About Downing (www.downing.co.uk)
Downing is a London-based FCA authorised and regulated investment manager operating a broad range of tax efficient products. Its Venture Capital Trusts are a type of collective investment scheme which allow investors to support the growth of small UK businesses while receiving attractive tax reliefs in return. The investment manager has 20 years of experience, 35,000 investors and in excess of £950 million of funds under management.
This is for information only and does not form part of a direct offer or invitation to purchase, subscribe for or dispose of securities and no reliance should be placed on it. An investment should only be made based on the product literature or Prospectus. We recommend investors seek professional advice before deciding to invest.

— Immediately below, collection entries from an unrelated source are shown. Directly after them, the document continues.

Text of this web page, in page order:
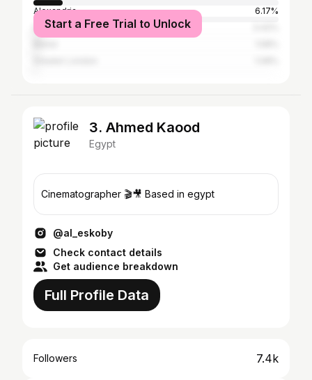
Alexandria
6.17%
Dubai
Start a Free Trial to Unlock
3. Ahmed Kaood
Egypt
Cinematographer 🎬🎥 Based in egypt
@al_eskoby
Check contact details
Get audience breakdown
Full Profile Data
Followers 7.4k

Any personal opinions expressed are subject to change and should not be interpreted as advice or a recommendation. Downing LLP is authorised and regulated by the Financial Conduct Authority in the UK (Firm Reference No. 545025). Capital is at risk. The value of investments and any income derived from may go down as well as up and investors may not get back the full amount invested. Terms and conditions apply.
 The intended dividend of at least 4% p.a. is a target and cannot be guaranteed. All dividends are subject to sufficient distributable profits, liquidity and VCT regulations.